Point light reflection visible in plane with a displaced material node

I am using Eevee render enging. As you can see in image I have a point light that is visible in a plane with a displacement modifier. The light reflection is not affected by the modifier so it loos’ks wrong. Therefor I wanted to remove the reflection but I can’t find how this is done. Anybody know this problem?

@Bordewich
In the light settings you can set the specular slider all the way down to 0. This should make the light invisible on any specular material.

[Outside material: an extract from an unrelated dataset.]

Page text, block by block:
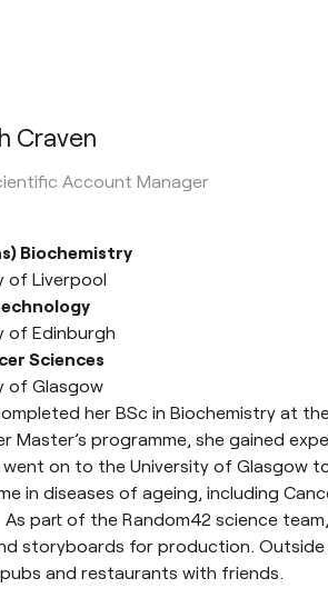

But the image you showed looks very weird. This is not supposed to be that way. Could you please share a *.blend File

Here is blend file:
The Thing in house.blend (1.1 MB)

The file you shared did not have a displacement modifier applied to the plane. You are using the Displacement input of the Material Output node along with the Displacement node, but according to the Blender Eevee Manual, the Displacement/Vector Displacement nodes are not supported in Eevee, and the Displacement connector in the Material Output node is “…broken compared to Cycles.” See https://docs.blender.org/manual/en/latest/render/eevee/materials/nodes_support.html

True displacement does seem to be supported by the Displace modifier, but again, I didn’t see one in the file. If you don’t want to go that route, sliding the Specular slider in the lamp’s properties panel to 0.0 will remove the reflection.

Thank you @Patrick and @Hunkadoodle. Both have provided solutions and good explanations! :star_struck: :smiley:

Anytime! In looking at your file, I saw you were using the wave texture node in your material, and in poking around with the texture editor, I didn’t see a wave texture option in there. If you really want wave texture displacement on your plate, you could generate your own animated displacement texture by assigning the wave texture to a plane, aligning a camera perpendicular to the plane, set your camera projection to orthographic, and render out an image sequence as long as you want. Then apply the image sequence as the texture of a displacement modifier on your plate.

Just remember that true displacement requires a ton of vertices. You’ll need to subdivide your plane a bunch before you get good fidelity on your displaced mesh.